> _Assignment_
Return, from the lines below, each one that includes the word "theo".
------------------------------------------------------------
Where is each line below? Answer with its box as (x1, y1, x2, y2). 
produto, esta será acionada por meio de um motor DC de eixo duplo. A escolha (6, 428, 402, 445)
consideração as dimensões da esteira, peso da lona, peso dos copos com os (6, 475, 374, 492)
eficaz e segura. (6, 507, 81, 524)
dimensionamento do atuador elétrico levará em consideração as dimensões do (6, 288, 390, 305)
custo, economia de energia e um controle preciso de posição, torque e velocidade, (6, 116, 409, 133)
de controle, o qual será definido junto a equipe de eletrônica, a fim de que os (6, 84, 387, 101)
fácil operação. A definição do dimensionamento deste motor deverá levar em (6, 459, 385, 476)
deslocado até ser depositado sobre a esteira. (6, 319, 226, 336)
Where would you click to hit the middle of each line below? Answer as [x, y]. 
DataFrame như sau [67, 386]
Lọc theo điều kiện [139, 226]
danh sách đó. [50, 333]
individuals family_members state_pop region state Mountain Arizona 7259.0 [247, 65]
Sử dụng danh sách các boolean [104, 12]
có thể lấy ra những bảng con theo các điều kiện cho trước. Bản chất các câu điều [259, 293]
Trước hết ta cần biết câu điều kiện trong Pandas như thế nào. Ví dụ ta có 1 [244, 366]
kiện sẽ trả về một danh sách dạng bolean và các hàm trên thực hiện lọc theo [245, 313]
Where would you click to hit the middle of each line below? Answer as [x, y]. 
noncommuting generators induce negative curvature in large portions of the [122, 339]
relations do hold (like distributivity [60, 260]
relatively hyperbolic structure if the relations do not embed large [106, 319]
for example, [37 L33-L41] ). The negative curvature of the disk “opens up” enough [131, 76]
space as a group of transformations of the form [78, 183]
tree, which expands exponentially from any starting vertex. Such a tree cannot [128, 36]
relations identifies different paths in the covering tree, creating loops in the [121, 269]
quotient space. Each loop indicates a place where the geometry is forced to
------------------------------------------------------------
> _Written solution_
Lọc theo điều kiện [139, 226]
có thể lấy ra những bảng con theo các điều kiện cho trước. Bản chất các câu điều [259, 293]
kiện sẽ trả về một danh sách dạng bolean và các hàm trên thực hiện lọc theo [245, 313]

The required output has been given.